Pecan Tree Size
As the largest trees in the hickory family, pecan trees regularly reach 70 to 100 feet tall with canopy spreads between 40 and 75 feet. Some have reached 150 feet. A stately tree with a tall, straight trunk and broad, symmetrically oval crown, the mature pecan needs more room than many backyards can provide. It’s best left to urban spaces, estate-sized lots and commercial orchards.
Pecan Tree Leaves
As you’d expect from a tree of its stature, the pecan also has some of the largest and most distinctive leaves in the hickory family:
- Pecan leaves measure from 1 foot to 20 inches long.
- Each leaf consists of nine to 17, 4-to 7-inch leaflets.
- The narrow leaflets curve like a falcon’s beak at their outer ends.
- All but one of the leaflets grow in opposite pairs along a central stem.
- The remaining leaflet forms the leaf’s tip.
- The lustrous leaflets are dark green on top and pale green underneath.
- New leaflets are covered with downy-soft hairs that they shed over time.
- The leaflets’ margins are toothed or doubly so.
Flowers, Fruit and Bark
Pecan trees are monoecious, meaning one tree produces both male and female flowers.
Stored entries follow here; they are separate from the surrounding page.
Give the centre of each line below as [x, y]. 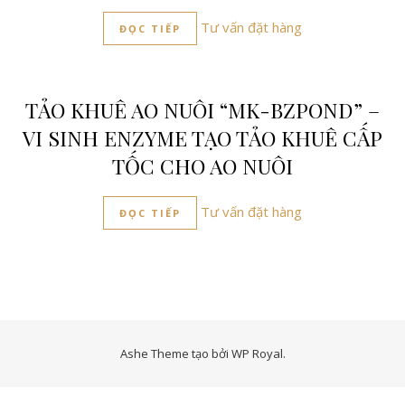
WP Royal [257, 353]
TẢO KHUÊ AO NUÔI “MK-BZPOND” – [202, 109]
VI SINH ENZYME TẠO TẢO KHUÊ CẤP [202, 137]
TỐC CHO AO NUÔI [202, 165]
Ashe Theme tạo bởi [175, 353]

Male flowers dangle from the branches in 5- to 6-inch clusters called catkins. Cup-shaped females open in terminal spikes beneath the catkins, where they trap pollen as it sheds.
Pecan fruits ripen in clusters of three to 11. Other hickory nuts open singly or in pairs. The fruits’ woody green husks split into four sections, revealing the light-brown nutshells inside. Rounded at their bases and pointed at their tips, the nuts usually measure 1 1/2 to 2 inches long.
Pecan trees have thick, narrowly fissured light- to reddish-brown bark. It gets flatter and scalier with age.
Expert gardener’s tip: Although a pecan tree’s fruit ripens in fall, how late in fall depends on where in USDA plant hardiness zones 6 through 9 it grows. Trees growing in UDSA zone 5, seldom produce nuts because summer isn’t warm enough.
Growth Rate
As far as growth rate goes, pecan trees are hares in a field of tortoises. They grow between 1 and 2 feet per year and begin producing nuts about 10 years after planting. Their closest competitors, shagbark hickories (Cary ovata), seldom stand taller than 18 feet after 20 years, and need another 20 to yield their first harvests.